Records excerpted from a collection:
Segment Open

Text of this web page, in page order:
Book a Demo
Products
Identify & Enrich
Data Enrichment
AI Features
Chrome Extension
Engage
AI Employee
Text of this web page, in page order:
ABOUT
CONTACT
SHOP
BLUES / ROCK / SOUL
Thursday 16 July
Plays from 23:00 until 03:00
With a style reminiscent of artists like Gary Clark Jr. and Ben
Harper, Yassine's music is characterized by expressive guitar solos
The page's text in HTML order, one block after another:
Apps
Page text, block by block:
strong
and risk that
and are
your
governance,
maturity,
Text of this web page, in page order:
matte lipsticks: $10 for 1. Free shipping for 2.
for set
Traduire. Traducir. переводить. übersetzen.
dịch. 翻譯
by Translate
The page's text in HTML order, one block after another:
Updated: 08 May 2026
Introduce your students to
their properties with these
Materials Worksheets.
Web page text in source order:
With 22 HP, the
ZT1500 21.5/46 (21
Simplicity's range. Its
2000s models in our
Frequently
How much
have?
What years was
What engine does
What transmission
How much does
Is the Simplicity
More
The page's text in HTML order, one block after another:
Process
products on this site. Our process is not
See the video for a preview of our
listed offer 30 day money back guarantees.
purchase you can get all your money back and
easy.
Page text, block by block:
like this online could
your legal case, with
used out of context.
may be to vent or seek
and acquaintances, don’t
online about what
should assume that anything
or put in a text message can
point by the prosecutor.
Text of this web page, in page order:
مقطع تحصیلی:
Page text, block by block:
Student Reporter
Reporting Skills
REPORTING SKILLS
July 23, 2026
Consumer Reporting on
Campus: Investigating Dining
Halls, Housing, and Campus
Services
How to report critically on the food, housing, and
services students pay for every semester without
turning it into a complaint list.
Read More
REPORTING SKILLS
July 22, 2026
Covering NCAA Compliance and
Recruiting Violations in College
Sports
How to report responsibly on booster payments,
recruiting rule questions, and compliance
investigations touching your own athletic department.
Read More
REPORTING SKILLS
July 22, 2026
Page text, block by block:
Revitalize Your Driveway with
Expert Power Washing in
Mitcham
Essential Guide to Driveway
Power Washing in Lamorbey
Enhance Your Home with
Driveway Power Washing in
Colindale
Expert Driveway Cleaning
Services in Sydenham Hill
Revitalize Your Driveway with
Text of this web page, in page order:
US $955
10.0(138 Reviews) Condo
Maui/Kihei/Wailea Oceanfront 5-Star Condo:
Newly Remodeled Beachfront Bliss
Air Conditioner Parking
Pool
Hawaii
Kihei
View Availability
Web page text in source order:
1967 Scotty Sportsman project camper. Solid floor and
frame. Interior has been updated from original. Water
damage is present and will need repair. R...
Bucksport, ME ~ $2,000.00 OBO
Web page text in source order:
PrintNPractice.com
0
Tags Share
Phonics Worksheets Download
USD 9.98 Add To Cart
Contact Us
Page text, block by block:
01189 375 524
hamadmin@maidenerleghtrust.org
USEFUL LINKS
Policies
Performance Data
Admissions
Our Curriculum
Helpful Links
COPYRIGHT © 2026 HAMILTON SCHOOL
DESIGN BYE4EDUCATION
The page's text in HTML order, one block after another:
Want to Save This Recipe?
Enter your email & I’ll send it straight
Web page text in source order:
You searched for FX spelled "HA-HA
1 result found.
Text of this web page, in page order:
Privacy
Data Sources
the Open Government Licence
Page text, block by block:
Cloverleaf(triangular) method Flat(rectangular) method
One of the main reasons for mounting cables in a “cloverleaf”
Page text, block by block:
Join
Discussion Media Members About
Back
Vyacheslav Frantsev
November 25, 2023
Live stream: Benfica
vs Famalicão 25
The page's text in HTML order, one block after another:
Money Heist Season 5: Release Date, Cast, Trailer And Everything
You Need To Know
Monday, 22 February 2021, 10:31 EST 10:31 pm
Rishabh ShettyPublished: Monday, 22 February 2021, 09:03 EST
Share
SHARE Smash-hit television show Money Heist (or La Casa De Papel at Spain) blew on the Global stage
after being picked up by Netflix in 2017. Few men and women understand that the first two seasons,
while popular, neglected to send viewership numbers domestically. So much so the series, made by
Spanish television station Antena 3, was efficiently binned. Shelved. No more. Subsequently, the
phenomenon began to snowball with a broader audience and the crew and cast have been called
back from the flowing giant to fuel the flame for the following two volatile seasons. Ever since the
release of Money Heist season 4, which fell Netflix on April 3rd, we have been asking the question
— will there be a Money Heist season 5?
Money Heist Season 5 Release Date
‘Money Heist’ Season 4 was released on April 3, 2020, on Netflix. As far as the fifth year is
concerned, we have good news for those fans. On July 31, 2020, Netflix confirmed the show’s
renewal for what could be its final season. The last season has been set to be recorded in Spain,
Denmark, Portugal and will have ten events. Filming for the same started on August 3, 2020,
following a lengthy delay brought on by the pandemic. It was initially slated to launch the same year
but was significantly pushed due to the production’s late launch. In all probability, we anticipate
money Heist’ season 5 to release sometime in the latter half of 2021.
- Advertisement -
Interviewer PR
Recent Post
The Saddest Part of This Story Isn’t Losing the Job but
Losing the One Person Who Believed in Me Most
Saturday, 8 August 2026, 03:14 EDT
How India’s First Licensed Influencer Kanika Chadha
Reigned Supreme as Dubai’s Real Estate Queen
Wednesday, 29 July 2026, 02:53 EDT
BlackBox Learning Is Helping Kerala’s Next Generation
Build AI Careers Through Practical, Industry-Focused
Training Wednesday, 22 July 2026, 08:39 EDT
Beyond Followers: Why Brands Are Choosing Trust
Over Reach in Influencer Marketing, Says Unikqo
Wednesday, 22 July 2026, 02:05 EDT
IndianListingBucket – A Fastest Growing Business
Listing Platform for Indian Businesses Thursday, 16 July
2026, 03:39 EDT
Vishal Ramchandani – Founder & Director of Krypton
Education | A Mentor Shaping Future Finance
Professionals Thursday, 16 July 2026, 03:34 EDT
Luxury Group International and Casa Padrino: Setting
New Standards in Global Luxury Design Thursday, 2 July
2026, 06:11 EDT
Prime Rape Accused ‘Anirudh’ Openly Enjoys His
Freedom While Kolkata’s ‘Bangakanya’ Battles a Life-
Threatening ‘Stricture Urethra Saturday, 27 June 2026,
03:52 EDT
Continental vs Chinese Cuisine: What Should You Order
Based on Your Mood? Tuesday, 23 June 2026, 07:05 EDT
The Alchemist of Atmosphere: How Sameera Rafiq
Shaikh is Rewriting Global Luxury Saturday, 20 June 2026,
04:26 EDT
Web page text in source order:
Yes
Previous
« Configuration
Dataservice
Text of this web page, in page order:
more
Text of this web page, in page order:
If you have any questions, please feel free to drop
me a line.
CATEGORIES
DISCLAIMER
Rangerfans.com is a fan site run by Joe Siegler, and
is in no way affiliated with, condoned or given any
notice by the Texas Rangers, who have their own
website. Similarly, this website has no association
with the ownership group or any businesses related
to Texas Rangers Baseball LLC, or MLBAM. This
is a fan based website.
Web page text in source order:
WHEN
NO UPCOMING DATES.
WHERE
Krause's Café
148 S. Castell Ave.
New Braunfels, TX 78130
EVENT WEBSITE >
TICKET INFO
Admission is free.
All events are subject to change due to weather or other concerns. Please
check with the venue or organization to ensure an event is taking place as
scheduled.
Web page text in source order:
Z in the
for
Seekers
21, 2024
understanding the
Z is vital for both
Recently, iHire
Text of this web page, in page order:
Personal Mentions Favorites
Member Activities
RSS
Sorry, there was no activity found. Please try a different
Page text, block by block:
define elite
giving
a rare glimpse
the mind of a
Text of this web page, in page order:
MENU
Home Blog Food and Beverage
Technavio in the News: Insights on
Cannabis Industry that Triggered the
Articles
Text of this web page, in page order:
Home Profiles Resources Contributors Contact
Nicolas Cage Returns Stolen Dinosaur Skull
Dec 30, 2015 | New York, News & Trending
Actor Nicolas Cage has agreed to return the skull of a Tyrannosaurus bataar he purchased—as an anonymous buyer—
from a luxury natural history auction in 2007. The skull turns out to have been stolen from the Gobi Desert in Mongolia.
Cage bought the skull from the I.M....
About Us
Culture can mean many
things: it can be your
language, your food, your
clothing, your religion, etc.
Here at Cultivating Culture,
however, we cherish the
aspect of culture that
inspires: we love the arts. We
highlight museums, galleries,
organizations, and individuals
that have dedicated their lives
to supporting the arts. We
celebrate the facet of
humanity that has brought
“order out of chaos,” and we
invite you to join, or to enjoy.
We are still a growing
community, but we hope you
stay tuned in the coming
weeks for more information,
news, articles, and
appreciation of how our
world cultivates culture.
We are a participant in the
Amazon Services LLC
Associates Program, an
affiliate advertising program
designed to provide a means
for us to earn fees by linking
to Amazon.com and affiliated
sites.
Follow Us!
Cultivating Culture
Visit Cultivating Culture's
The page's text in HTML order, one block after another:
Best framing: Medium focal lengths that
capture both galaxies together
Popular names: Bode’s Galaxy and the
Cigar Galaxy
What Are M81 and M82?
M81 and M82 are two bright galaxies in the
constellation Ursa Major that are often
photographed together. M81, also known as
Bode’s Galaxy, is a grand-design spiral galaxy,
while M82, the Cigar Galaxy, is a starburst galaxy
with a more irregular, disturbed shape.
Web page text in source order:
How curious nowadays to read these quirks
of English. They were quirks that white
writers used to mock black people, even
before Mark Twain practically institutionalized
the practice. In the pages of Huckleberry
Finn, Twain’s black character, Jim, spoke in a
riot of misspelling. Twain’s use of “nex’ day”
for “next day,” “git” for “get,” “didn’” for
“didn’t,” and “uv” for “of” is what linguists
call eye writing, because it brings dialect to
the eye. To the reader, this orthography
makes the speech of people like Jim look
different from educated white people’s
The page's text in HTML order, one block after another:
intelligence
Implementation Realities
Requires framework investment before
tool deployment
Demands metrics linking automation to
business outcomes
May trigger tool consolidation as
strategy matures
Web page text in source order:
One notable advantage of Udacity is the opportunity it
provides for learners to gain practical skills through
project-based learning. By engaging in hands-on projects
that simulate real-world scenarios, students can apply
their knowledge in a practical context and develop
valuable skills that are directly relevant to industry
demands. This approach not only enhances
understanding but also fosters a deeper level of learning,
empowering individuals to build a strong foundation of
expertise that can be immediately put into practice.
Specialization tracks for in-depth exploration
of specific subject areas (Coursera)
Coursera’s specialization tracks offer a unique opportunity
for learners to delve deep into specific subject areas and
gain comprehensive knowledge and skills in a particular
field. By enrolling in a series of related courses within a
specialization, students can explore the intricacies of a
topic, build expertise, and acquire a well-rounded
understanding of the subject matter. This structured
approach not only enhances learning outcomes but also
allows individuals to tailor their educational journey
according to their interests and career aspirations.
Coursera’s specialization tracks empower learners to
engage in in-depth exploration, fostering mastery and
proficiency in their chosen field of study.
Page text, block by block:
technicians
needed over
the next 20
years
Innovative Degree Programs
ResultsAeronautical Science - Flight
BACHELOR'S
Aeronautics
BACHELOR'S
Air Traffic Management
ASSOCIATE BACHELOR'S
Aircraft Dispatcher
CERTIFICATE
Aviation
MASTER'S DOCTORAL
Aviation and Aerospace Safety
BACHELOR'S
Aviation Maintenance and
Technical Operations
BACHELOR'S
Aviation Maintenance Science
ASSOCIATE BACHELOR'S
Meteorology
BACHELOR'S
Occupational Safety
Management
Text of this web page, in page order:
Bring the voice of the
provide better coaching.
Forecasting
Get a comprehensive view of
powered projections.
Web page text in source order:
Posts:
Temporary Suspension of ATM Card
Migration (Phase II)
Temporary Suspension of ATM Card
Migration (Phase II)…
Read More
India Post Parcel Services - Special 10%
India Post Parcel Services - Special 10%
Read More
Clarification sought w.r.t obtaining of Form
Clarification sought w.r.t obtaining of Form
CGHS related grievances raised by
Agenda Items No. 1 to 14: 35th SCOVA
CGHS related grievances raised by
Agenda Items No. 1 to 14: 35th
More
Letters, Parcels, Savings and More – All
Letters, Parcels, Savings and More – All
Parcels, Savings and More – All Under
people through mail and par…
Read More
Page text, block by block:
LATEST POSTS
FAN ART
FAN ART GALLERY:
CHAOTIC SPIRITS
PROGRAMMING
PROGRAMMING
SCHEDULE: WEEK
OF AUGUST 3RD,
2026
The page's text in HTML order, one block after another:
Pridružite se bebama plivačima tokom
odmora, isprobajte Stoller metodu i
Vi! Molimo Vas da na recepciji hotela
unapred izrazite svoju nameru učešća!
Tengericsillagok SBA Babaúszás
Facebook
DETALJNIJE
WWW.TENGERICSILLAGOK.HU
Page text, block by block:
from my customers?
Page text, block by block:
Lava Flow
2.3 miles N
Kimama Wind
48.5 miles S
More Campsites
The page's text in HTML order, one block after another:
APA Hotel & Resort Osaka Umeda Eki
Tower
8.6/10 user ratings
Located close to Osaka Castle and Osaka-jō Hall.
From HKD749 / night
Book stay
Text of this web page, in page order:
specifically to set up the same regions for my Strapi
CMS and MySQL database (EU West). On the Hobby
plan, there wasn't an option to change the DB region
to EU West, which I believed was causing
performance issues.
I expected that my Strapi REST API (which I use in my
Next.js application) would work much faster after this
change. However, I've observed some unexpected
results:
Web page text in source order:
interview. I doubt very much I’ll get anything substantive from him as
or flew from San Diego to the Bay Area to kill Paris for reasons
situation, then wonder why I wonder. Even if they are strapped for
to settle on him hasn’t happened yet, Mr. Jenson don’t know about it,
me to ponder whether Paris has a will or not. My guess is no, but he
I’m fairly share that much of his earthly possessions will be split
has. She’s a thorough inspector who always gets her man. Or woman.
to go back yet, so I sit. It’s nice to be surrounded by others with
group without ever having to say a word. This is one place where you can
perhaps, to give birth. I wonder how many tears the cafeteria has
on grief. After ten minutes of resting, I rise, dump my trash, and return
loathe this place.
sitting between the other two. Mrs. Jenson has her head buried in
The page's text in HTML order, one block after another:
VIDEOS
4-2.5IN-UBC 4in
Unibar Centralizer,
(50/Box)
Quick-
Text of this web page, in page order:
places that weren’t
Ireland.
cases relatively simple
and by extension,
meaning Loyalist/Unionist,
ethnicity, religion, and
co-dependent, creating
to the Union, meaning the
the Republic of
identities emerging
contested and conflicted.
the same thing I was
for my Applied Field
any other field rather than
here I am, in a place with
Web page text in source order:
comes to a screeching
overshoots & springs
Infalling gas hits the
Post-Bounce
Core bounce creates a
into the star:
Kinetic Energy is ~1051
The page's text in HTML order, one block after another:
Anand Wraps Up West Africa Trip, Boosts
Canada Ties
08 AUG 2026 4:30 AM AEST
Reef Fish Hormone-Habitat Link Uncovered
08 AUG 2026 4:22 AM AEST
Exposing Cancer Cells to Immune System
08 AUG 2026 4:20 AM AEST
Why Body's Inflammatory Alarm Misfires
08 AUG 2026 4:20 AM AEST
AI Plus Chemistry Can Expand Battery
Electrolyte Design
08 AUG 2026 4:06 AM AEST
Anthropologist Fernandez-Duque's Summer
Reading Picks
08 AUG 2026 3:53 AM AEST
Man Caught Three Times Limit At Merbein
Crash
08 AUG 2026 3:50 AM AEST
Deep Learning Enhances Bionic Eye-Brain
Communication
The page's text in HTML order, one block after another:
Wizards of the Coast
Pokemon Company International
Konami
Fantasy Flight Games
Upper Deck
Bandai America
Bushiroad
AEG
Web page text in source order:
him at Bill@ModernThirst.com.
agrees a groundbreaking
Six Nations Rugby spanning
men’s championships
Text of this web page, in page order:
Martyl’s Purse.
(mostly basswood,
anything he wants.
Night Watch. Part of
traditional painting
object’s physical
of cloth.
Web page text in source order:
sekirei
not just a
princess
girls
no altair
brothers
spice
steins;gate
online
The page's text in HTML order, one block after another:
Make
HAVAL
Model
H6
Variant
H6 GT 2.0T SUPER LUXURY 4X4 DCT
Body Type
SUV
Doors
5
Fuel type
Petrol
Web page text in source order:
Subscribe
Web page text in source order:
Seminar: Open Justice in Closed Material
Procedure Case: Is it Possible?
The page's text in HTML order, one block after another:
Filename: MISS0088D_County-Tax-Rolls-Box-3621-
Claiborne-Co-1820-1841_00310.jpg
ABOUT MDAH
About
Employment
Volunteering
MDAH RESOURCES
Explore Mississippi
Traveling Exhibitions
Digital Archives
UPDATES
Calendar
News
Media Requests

Segment Closed

• TASK OBJECTIVE: Return exactly the lines from the beginning of the data above through the one containing "Harper, Yassine's music", please. Include both end lines and add nothing else.

• RESPONSE BELOW:
Text of this web page, in page order:
Book a Demo
Products
Identify & Enrich
Data Enrichment
AI Features
Chrome Extension
Engage
AI Employee
Text of this web page, in page order:
ABOUT
CONTACT
SHOP
BLUES / ROCK / SOUL
Thursday 16 July
Plays from 23:00 until 03:00
With a style reminiscent of artists like Gary Clark Jr. and Ben
Harper, Yassine's music is characterized by expressive guitar solos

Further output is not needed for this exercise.